Pas de panique, on débute tous un jour.

Déjà, pour récuperer ta liste de DVD actuelle, le plus simple est sans doute de l'exporter au format CSV. Je pense que Numbers sait faire cela, c'est un format très courant parce qu'il est facile à lire: les colonnes sont séparées par un point-virgule, et les fins de lignes par les caractères CR-LF.

Tu peux utiliser la classe NSScanner pour décomposer chaque ligne.
Le plus difficile sera sans doute d'afficher cela dans une NSTableView, et de gérer les fichiers.
Malheureusement, on ne peut pas t'expliquer cela sur un coin de forum.

Si tu ne l'as pas déjà, je te conseille très fortement l'achat de Programmation Cocoa sous Mac OS X. Il faut avoir un minimum d'expérience pour aborder Cocoa - Objective-C, notamment la connaissance du langage C, et si possible d'un langage objet.

Un site qui t'intéressera: PommeDev


----------



## doudou2849 (1 Février 2010)

Merci Céroce pour ta réponse.

J'ai investi il y a quelques jours dans ce fameux bouquin Programmation Cocoa sous Mac OS X.
Je m'y plonge mais la tâche reste ardue pour une novice comme moi...

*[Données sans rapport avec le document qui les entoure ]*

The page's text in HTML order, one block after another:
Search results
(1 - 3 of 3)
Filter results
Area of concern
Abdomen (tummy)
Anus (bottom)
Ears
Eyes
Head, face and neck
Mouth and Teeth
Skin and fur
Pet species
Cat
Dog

J'ai trouvé un tutoriel pour lire et écrire dans un fichier de données csv : http://www.macresearch.org/cocoa_for_scientists_part_xvii_representing_data_in_tables

Mais ça ne fonctionne qu'à moitié car l'application se lance mais aucune donnée n'est lue et encore moins écrite dans mon fichier ...
Mon histoire avance donc un peu, mais je ne suis pas au bout de mes peines !! 

A suivre !! 
Vanessa


----------



## Céroce (2 Février 2010)

L'exemple utilise les Bindings, qui est une technologie délicate à comprendre. Le bouquin d'Hillegass survole ce sujet (c'est un des défauts du livre).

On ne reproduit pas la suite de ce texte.